Harvesters

The harvest process is triggered by messages from RabbitMQ with the routing key *.#.HarvestTrigger, where * is the relevant resource type, ie dataset, and # is an unused part of the key. The unused part of the key was in earlier versions used to supply the id of a publisher, this has since been moved to the message body, see “publisherId” in the next section.

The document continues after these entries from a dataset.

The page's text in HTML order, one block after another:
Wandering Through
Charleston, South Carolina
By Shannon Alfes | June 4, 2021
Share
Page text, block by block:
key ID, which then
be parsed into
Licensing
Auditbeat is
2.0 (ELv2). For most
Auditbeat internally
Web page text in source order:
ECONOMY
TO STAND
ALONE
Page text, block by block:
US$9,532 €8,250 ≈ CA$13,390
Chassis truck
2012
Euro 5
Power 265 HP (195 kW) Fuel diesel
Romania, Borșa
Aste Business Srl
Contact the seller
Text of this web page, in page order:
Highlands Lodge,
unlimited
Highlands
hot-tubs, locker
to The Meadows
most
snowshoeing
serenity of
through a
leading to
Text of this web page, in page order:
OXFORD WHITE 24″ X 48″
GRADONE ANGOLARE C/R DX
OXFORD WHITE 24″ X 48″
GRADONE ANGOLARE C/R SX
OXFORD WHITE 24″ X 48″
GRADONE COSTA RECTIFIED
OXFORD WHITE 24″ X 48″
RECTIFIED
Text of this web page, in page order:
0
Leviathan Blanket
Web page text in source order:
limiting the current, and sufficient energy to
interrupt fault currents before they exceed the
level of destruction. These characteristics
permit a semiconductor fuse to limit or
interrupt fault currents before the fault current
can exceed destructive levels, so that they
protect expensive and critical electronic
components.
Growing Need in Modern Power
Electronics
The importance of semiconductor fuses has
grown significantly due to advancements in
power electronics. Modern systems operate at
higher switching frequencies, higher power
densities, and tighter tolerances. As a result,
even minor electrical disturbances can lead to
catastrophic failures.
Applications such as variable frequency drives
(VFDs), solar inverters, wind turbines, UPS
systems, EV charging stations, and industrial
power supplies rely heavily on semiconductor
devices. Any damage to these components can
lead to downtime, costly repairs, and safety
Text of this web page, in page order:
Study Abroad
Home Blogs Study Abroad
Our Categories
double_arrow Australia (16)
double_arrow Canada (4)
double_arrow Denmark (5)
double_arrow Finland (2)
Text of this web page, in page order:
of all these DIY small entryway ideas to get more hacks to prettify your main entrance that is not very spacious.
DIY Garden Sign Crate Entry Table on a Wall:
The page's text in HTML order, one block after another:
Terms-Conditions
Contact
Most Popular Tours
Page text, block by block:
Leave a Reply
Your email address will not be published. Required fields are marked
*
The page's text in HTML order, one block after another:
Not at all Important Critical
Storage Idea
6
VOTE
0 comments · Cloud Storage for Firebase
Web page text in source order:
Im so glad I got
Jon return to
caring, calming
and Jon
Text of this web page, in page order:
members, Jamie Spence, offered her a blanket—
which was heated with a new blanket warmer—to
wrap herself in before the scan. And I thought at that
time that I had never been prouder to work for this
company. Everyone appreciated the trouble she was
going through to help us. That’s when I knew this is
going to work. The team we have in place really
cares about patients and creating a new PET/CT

The body of the trigger message has 3 relevant parameters:

  • dataSourceId - Triggers the harvest of a specific source from fdk-harvest-admin
  • publisherId - Triggers the harvest of all sources for the specified organization number.
  • forceUpdate - Indicates that the harvest should be performed, even when no changes are detected in the source

A triggered harvest will download all relevant sources from fdk-harvest-admin, download everything from the source and try to read it as a RDF graph via a jena Model. If the source is successfully parsed as a jena Model it will be compared to the last harvest of the same source. The harvest process will continue if the source is not isomorphic to the last harvest or forceUpdate is true.

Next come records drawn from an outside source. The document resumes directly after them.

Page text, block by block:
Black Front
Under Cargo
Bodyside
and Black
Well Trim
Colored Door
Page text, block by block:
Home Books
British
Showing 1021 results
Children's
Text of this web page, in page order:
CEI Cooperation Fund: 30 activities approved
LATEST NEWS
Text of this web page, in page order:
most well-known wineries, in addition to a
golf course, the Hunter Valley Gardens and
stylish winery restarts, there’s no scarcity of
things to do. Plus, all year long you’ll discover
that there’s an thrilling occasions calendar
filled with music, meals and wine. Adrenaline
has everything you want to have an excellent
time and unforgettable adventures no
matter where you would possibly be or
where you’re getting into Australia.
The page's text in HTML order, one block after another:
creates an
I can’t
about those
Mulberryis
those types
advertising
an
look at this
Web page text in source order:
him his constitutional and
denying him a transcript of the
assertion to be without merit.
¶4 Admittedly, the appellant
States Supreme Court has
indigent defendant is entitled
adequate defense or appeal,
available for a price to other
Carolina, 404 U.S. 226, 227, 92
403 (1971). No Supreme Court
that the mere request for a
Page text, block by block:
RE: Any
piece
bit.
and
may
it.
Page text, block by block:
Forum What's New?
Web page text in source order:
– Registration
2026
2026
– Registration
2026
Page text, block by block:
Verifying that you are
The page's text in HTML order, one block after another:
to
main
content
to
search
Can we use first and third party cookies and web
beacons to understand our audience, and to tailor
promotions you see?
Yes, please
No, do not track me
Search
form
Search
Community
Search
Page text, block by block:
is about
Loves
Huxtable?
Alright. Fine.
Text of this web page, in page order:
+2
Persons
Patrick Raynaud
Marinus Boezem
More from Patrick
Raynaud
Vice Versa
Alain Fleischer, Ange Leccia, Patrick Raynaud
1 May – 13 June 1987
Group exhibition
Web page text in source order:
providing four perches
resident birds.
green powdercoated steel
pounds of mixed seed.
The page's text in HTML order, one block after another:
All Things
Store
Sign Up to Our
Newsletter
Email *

All blank nodes will be skolemized in the resource graphs, which means that an URI is generated for the blank node.

When all sources from the trigger has been processed a new rabbit message will be published with the routing key *.harvested, the message body will be a list of harvest reports, one report for each source from fdk-harvest-admin. Each report will contain these fields:

  • id - the id for the source in fdk-harvest-admin
  • url - the source url
  • dataType - the relevant resource type
  • harvestError - a boolean wich is set to true if the harvest failed
  • startTime - the timestamp when the harvest started
  • endTime - the timestamp when the harvest finished
  • errorMessage - eventual error message if the harvest failed
  • changedCatalogs - fdkId and uri for each catalog with changes
  • changedResources - fdkId and uri for each resource with changes
  • removedResources - fdkId and uri for each resource removed from the source

Since subsequent part of the harvest process is dependent of kafka events, the services deployed from fdk-kafka-event-publisher will listen for harvest reports in rabbitMQ and produce kafka events for removed and changed resources.